### TASK DIRECTIONS
Leaving the pictures out, print the lines from the first line of the listing through the line containing "only the best", exactly as they read, and no others.
*** Begin section ***
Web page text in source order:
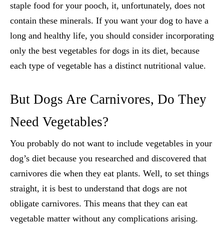
staple food for your pooch, it, unfortunately, does not
contain these minerals. If you want your dog to have a
long and healthy life, you should consider incorporating
only the best vegetables for dogs in its diet, because
each type of vegetable has a distinct nutritional value.
But Dogs Are Carnivores, Do They
Need Vegetables?
You probably do not want to include vegetables in your
dog’s diet because you researched and discovered that
carnivores die when they eat plants. Well, to set things
straight, it is best to understand that dogs are not
obligate carnivores. This means that they can eat
vegetable matter without any complications arising.
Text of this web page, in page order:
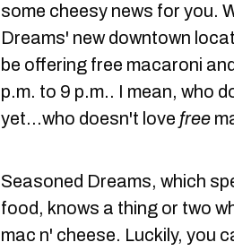
some cheesy news for you.
Dreams' new downtown
be offering free macaroni
p.m. to 9 p.m.. I mean, who
yet...who doesn't love free
Seasoned Dreams, which
food, knows a thing or two
mac n' cheese. Luckily, you
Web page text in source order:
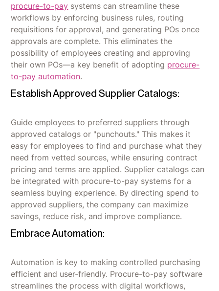
procure-to-pay systems can streamline these
workflows by enforcing business rules, routing
requisitions for approval, and generating POs once
approvals are complete. This eliminates the
possibility of employees creating and approving
their own POs—a key benefit of adopting procure-
to-pay automation.
Establish Approved Supplier Catalogs:
Guide employees to preferred suppliers through
approved catalogs or "punchouts." This makes it
easy for employees to find and purchase what they
need from vetted sources, while ensuring contract
pricing and terms are applied. Supplier catalogs can
be integrated with procure-to-pay systems for a
seamless buying experience. By directing spend to
approved suppliers, the company can maximize
savings, reduce risk, and improve compliance.
Embrace Automation:
Automation is key to making controlled purchasing
efficient and user-friendly. Procure-to-pay software
streamlines the process with digital workflows,
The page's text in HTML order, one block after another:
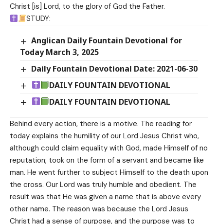
Christ [is] Lord, to the glory of God the Father.
STUDY:
Anglican Daily Fountain Devotional for
Today March 3, 2025
Daily Fountain Devotional Date: 2021-06-30
DAILY FOUNTAIN DEVOTIONAL
DAILY FOUNTAIN DEVOTIONAL
Behind every action, there is a motive. The reading for
today explains the humility of our Lord Jesus Christ who,
although could claim equality with God, made Himself of no
reputation; took on the form of a servant and became like
man. He went further to subject Himself to the death upon
the cross. Our Lord was truly humble and obedient. The
result was that He was given a name that is above every
other name. The reason was because the Lord Jesus
Christ had a sense of purpose, and the purpose was to
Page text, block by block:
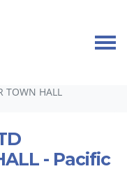
TOWN HALL
- Pacific
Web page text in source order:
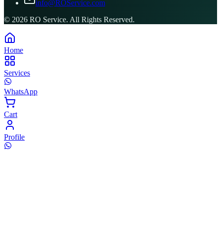
info@ROService.com
© 2026 RO Service. All Rights Reserved.
Home
Services
WhatsApp
Cart
Profile
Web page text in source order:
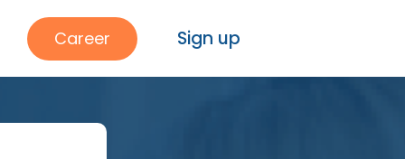
Career Sign up
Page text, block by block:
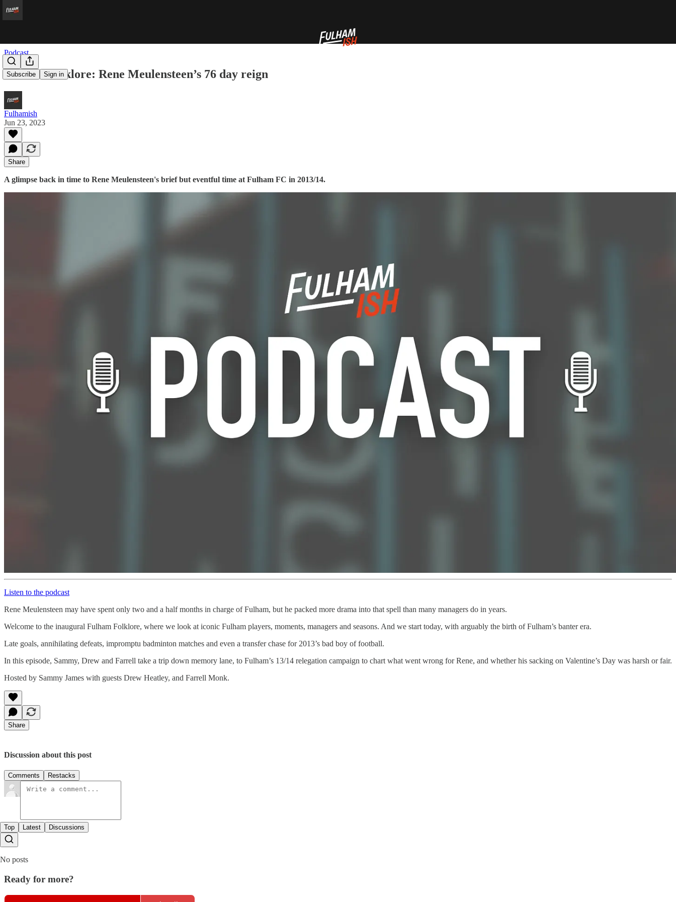
Subscribe Sign in
Podcast
Fulham Folklore: Rene Meulensteen’s 76 day reign
Fulhamish
Jun 23, 2023
Share
A glimpse back in time to Rene Meulensteen's brief but eventful time at Fulham FC in 2013/14.
Listen to the podcast
Rene Meulensteen may have spent only two and a half months in charge of Fulham, but he packed more drama into that spell than many managers do in years.
Welcome to the inaugural Fulham Folklore, where we look at iconic Fulham players, moments, managers and seasons. And we start today, with arguably the birth of Fulham’s banter era.
Late goals, annihilating defeats, impromptu badminton matches and even a transfer chase for 2013’s bad boy of football.
In this episode, Sammy, Drew and Farrell take a trip down memory lane, to Fulham’s 13/14 relegation campaign to chart what went wrong for Rene, and whether his sacking on Valentine’s Day was harsh or fair.
Hosted by Sammy James with guests Drew Heatley, and Farrell Monk.
Share
Discussion about this post
Comments Restacks
Top Latest Discussions
No posts
Ready for more?
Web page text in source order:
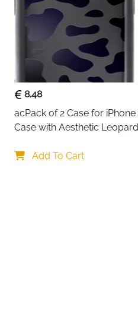
8.48
acPack of 2 Case for
Case with Aesthetic
Shockproof Scratch-
Add To Cart
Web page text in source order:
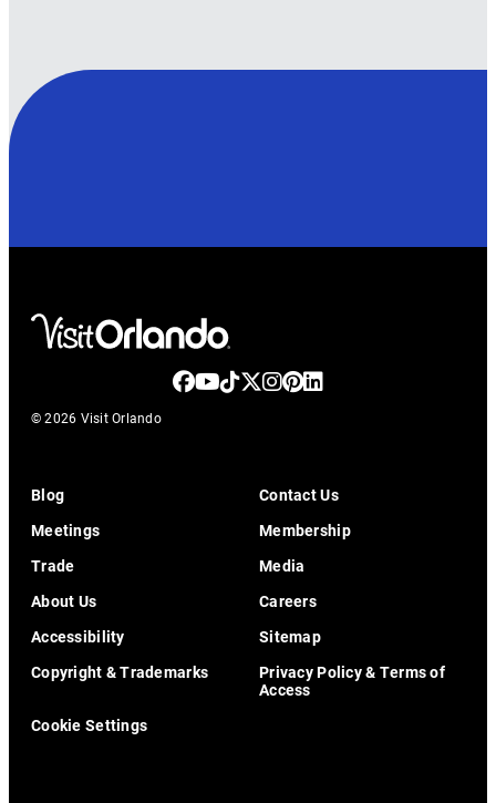
© 2026 Visit Orlando
Blog
Contact Us
Meetings
Membership
Trade
Media
About Us
Careers
Accessibility
Sitemap
Copyright & Trademarks
Privacy Policy & Terms of
Access
Cookie Settings
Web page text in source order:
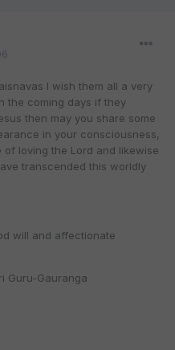
I wish them all a very
the coming days if they
then may you share some
in your consciousness,
loving the Lord and likewise
transcended this worldly
will and affectionate
Guru-Gauranga
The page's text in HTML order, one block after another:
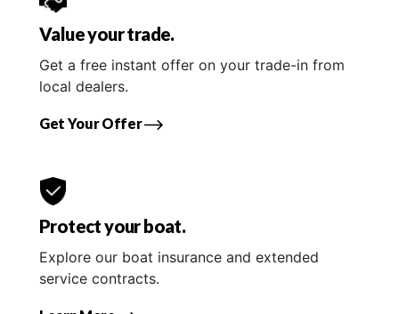
Value your trade.
Get a free instant offer on your trade-in from
local dealers.
Get Your Offer
Protect your boat.
Explore our boat insurance and extended
service contracts.
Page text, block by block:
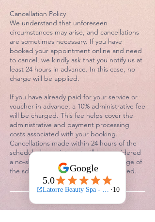
Cancellation Policy
We understand that unforeseen
circumstances may arise, and cancellations
are sometimes necessary. If you have
booked your appointment online and need
to cancel, we kindly ask that you notify us at
least 24 hours in advance. In this case, no
charge will be applied.
If you have already paid for your service or
voucher in advance, a 10% administrative fee
will be charged. This fee helps cover the
administrative and payment processing
costs associated with your booking.
Cancellations made within 24 hours of the
scheduled appointment will be considered
a no-show. In this instance, a 50% charge of
the scheduled service fee will be applied.
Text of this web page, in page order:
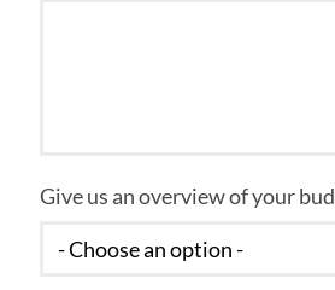
Give us an overview of your
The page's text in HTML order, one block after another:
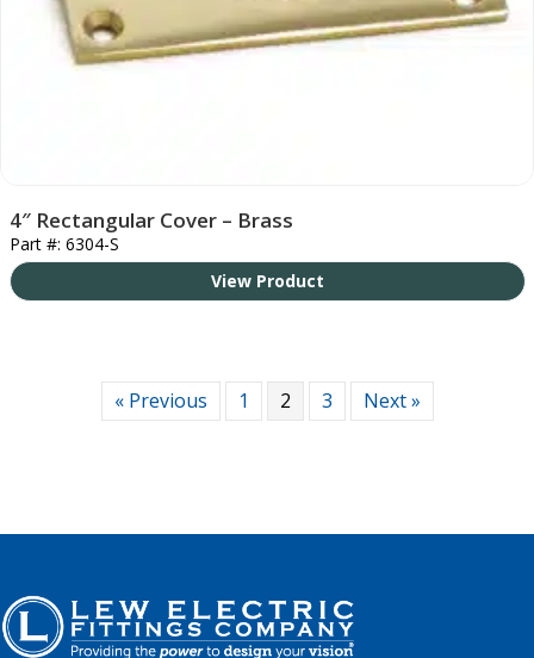
4″ Rectangular Cover – Brass
Part #: 6304-S
View Product
« Previous 1 2 3 Next »
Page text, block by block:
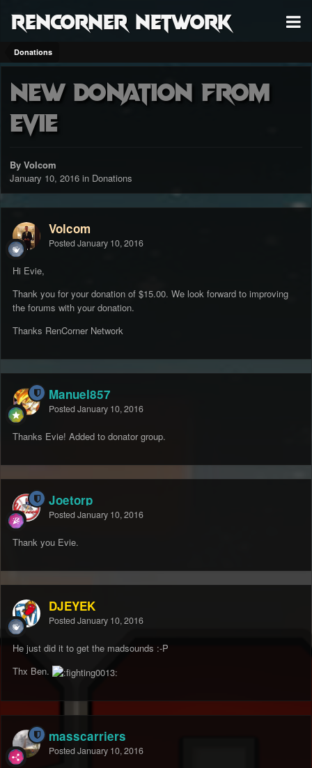
RenCorner Network
Donations
New donation from
Evie
By Volcom
January 10, 2016 in Donations
Volcom
Posted January 10, 2016
Hi Evie,
Thank you for your donation of $15.00. We look forward to improving
the forums with your donation.
Thanks RenCorner Network
Manuel857
Posted January 10, 2016
Thanks Evie! Added to donator group.
Joetorp
Posted January 10, 2016
Thank you Evie.
DJEYEK
Posted January 10, 2016
He just did it to get the madsounds :-P
Thx Ben.
masscarriers
Posted January 10, 2016
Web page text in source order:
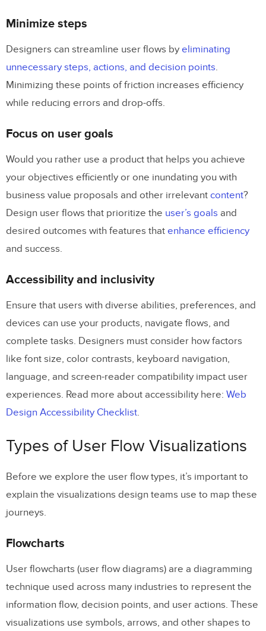
Minimize steps
Designers can streamline user flows by eliminating
unnecessary steps, actions, and decision points.
Minimizing these points of friction increases efficiency
while reducing errors and drop-offs.
Focus on user goals
Would you rather use a product that helps you achieve
your objectives efficiently or one inundating you with
business value proposals and other irrelevant content?
Design user flows that prioritize the user’s goals and
desired outcomes with features that enhance efficiency
and success.
Accessibility and inclusivity
Ensure that users with diverse abilities, preferences, and
devices can use your products, navigate flows, and
complete tasks. Designers must consider how factors
like font size, color contrasts, keyboard navigation,
language, and screen-reader compatibility impact user
experiences. Read more about accessibility here: Web
Design Accessibility Checklist.
Types of User Flow Visualizations
Before we explore the user flow types, it’s important to
explain the visualizations design teams use to map these
journeys.
Flowcharts
User flowcharts (user flow diagrams) are a diagramming
technique used across many industries to represent the
information flow, decision points, and user actions. These
visualizations use symbols, arrows, and other shapes to
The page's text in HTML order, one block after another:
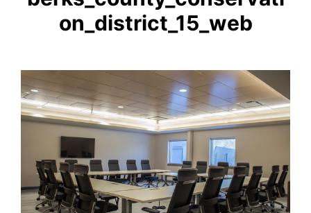
on_district_15_web
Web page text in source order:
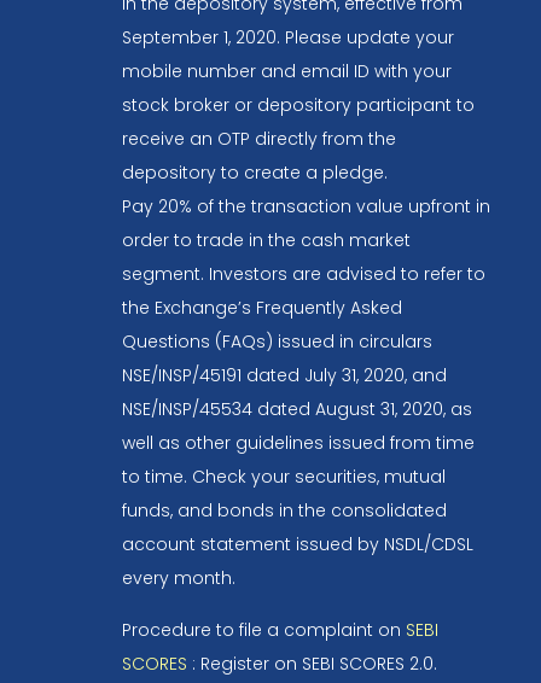
September 1, 2020. Please update your
mobile number and email ID with your
stock broker or depository participant to
receive an OTP directly from the
depository to create a pledge.
Pay 20% of the transaction value upfront in
order to trade in the cash market
segment. Investors are advised to refer to
the Exchange’s Frequently Asked
Questions (FAQs) issued in circulars
NSE/INSP/45191 dated July 31, 2020, and
NSE/INSP/45534 dated August 31, 2020, as
well as other guidelines issued from time
to time. Check your securities, mutual
funds, and bonds in the consolidated
account statement issued by NSDL/CDSL
every month.
Procedure to file a complaint on SEBI
SCORES : Register on SEBI SCORES 2.0.
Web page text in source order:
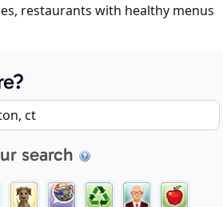
restaurants with healthy menus
search
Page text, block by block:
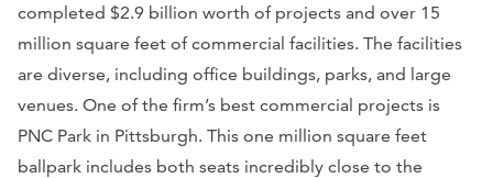
completed $2.9 billion worth of projects and over 15
million square feet of commercial facilities. The facilities
are diverse, including office buildings, parks, and large
venues. One of the firm’s best commercial projects is
PNC Park in Pittsburgh. This one million square feet
ballpark includes both seats incredibly close to the
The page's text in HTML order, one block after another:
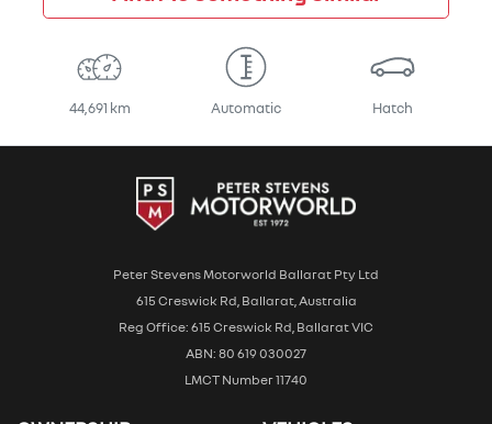
44,691 km Automatic Hatch
Peter Stevens Motorworld Ballarat Pty Ltd
615 Creswick Rd, Ballarat, Australia
Reg Office: 615 Creswick Rd, Ballarat VIC
ABN: 80 619 030027
LMCT Number 11740
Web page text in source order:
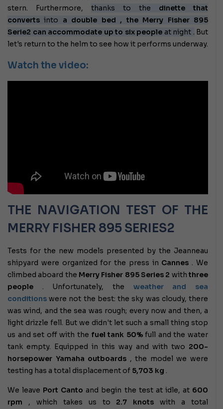
stern. Furthermore, thanks to the dinette that
converts into a double bed , the Merry Fisher 895
Serie2 can accommodate up to six people at night . But
let's return to the helm to see how it performs underway.
Watch the video:
THE NAVIGATION TEST OF THE
MERRY FISHER 895 SERIES2
Tests for the new models presented by the Jeanneau
shipyard were organized for the press in Cannes . We
climbed aboard the Merry Fisher 895 Series 2 withthree
people . Unfortunately, the weather and sea
conditions were not the best: the sky was cloudy, there
was wind, and the sea was rough; every now and then, a
light drizzle fell. But we didn't let such a small thing stop
us and set off with the fuel tank 50%full and the water
tank empty. Equipped in this way and with two 200-
horsepower Yamaha outboards , the model we were
testing has a total displacement of 5,703 kg .
We leave Port Canto and begin the test at idle, at 600
rpm , which takes us to 2.7 knots with a total
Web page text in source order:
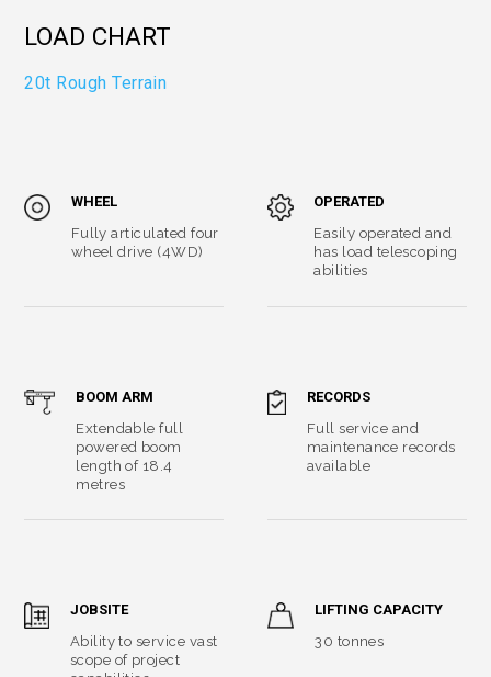
LOAD CHART
20t Rough Terrain
WHEEL
Fully articulated four
wheel drive (4WD)
OPERATED
Easily operated and
has load telescoping
abilities
BOOM ARM
Extendable full
powered boom
length of 18.4
metres
RECORDS
Full service and
maintenance records
available
JOBSITE
Ability to service vast
scope of project
LIFTING CAPACITY
30 tonnes
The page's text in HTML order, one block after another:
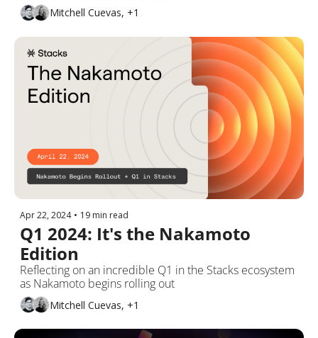
Mitchell Cuevas, +1
Apr 22, 2024 • 19 min read
Q1 2024: It's the Nakamoto
Edition
Reflecting on an incredible Q1 in the Stacks ecosystem
as Nakamoto begins rolling out
Mitchell Cuevas, +1
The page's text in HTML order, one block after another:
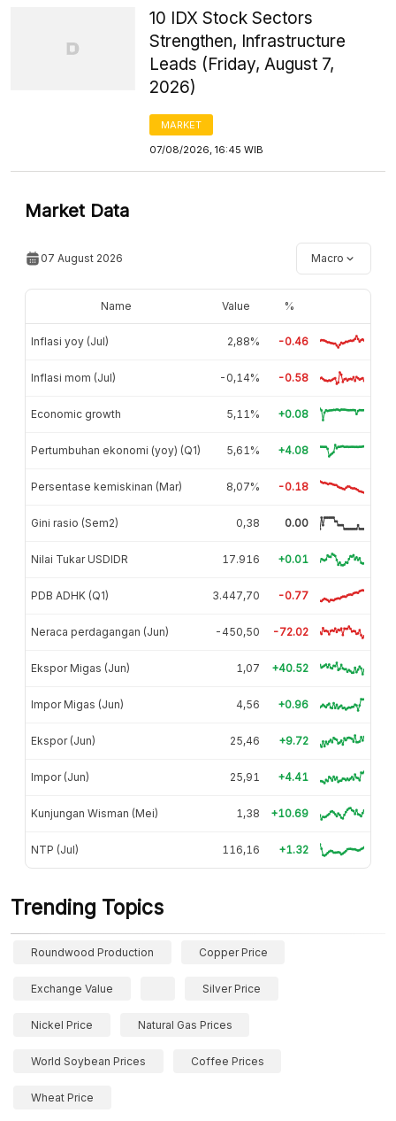
10 IDX Stock Sectors
Strengthen, Infrastructure
Leads (Friday, August 7,
2026)
MARKET
07/08/2026, 16:45 WIB
Market Data
07 August 2026 Macro
Name Value %
Inflasi yoy (Jul) 2,88% -0.46
Inflasi mom (Jul) -0,14% -0.58
Economic growth 5,11% +0.08
Pertumbuhan ekonomi (yoy) (Q1) 5,61% +4.08
Persentase kemiskinan (Mar) 8,07% -0.18
Gini rasio (Sem2) 0,38 0.00
Nilai Tukar USDIDR 17.916 +0.01
PDB ADHK (Q1) 3.447,70 -0.77
Neraca perdagangan (Jun) -450,50 -72.02
Ekspor Migas (Jun) 1,07 +40.52
Impor Migas (Jun) 4,56 +0.96
Ekspor (Jun) 25,46 +9.72
Impor (Jun) 25,91 +4.41
Kunjungan Wisman (Mei) 1,38 +10.69
NTP (Jul) 116,16 +1.32
Trending Topics
Roundwood Production Copper Price
Exchange Value Silver Price
Nickel Price Natural Gas Prices
World Soybean Prices Coffee Prices
Wheat Price
*** End section ***
### SOLUTION TO THIS EXERCISE
Web page text in source order:
staple food for your pooch, it, unfortunately, does not
contain these minerals. If you want your dog to have a
long and healthy life, you should consider incorporating
only the best vegetables for dogs in its diet, because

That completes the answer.